> _Exercise brief_
When a line in the entries contains the word "only", copy that line in full.

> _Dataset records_
- Opening Delimiter -

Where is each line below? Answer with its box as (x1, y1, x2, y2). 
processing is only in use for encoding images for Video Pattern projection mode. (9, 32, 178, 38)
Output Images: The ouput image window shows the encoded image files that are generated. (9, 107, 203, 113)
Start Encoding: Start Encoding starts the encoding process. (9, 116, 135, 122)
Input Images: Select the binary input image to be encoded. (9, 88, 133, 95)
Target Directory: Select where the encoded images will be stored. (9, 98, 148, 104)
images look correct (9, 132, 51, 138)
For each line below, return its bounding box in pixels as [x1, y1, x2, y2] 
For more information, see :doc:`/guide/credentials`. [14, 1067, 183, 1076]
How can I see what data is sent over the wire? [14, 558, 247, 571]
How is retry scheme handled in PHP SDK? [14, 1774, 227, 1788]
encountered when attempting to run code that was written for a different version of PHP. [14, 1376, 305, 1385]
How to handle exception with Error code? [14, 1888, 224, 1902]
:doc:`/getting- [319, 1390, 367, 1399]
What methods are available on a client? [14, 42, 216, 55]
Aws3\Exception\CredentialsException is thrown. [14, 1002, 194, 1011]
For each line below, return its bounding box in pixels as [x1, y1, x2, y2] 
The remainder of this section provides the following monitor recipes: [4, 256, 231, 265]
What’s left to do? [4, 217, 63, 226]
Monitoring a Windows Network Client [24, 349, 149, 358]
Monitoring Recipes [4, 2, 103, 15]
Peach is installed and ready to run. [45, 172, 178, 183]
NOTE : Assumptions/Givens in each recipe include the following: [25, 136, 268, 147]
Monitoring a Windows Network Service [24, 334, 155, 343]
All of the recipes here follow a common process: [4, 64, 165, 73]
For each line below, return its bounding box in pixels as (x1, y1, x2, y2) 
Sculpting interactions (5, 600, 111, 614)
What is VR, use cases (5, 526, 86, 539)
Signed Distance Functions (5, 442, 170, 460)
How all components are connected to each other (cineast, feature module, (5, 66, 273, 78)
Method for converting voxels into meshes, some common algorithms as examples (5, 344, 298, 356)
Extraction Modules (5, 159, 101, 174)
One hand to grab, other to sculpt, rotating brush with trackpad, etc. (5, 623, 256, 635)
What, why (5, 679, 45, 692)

- Closing Delimiter -
- Opening Delimiter -

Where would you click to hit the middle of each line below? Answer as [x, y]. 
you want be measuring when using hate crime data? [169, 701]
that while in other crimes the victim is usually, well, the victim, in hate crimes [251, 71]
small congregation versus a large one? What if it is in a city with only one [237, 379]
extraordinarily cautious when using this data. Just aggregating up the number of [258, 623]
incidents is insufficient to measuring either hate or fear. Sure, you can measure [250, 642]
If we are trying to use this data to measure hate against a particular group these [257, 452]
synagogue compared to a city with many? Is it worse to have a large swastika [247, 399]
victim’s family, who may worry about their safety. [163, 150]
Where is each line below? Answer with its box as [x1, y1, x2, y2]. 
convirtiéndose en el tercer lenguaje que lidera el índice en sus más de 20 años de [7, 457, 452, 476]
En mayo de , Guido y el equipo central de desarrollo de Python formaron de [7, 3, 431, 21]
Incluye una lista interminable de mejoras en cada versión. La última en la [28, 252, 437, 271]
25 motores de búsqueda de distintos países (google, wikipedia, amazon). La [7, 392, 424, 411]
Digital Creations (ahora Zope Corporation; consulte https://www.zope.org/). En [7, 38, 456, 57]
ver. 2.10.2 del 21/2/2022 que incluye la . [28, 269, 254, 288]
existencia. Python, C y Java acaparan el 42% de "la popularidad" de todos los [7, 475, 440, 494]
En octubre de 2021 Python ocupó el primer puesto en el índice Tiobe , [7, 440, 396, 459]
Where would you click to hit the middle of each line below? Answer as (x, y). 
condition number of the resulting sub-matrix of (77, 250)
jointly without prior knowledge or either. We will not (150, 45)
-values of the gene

- Closing Delimiter -

> _Task solution_
processing is only in use for encoding images for Video Pattern projection mode. (9, 32, 178, 38)
small congregation versus a large one? What if it is in a city with only one [237, 379]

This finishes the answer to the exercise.